Today we are at a very challenging crossroads where several key behavioral factors unique to the post-9/11 environment converge with an extremely complex and dynamic socio-political landscape. In addition to the rise of the lone actor terrorist who is likely to be radicalized and recruited in the privacy and comfort of their own home is the fact that the lone actor is more likely to have a mental illness. At present, one in five Americans and one in six Europeans suffer from some type of mental illness, and the Substance Abuse Mental Health Services Administration (SAMHSA) has forecast that mental health and substance use disorders will soon surpass all physical diseases as the leading cause of disability worldwide. It is also important to acknowledge the impact of the COVID-19 pandemic on mental health with about half of adults (47 percent) reporting negative mental health impacts related to worry or stress from the pandemic, according to the most recent Kaiser Family Foundation study. The American Psychological Association’s annual Stress in America poll indicates that the COVID-19 pandemic has already resulted in significant mental health distress with nearly half (48 percent) of those surveyed stating that their level of stress has increased compared with before the pandemic. Public health emergencies, including pandemics, cast a very long behavioral health shadow. Research in the UK by the National Health Service and Centre for Mental Health predicts that levels of demand for mental health care will likely reach two to three times that of current capacity within the 3- to 5-year post-pandemic window. The impact on mental health will likely continues long after the physical threat has passed, and may grow worse for several years after. New findings published in the journal Psychological Science suggest that the COVID-19 pandemic may contribute to political violence. Directly or indirectly there seems to be a clear linkage between the pandemic, stress/mental health, and violence, some of which will likely be associated with extremist ideologies.
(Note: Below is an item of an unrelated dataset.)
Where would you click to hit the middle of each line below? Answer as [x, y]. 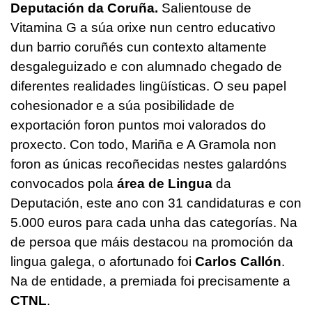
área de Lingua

The most recent U.S. Department of Homeland Security National Threat Advisory System Bulletin clearly articulates that we are in a very complex and dynamic threat stream characterized by the risk of “grievance-based” violence. At present, there are plenty of grievances to go around. Strong feelings

about the ongoing global pandemic, including views on masks, vaccines, and government mandates, along with the emotions related to the events in Afghanistan, the economy, natural disasters, and many other issues, all contribute to the overall socio-political environment. Together or alone, these factors can act as accelerants in the process of radicalization and along the pathway to violence. The influence of behavioral factors related to the risk of terrorism or extremist violence is as significant – or more significant – than on 9/11 and will require all types of practitioners and professionals to be knowledgeable in homeland security-related human factors, and ever vigilant of the evolving landscape.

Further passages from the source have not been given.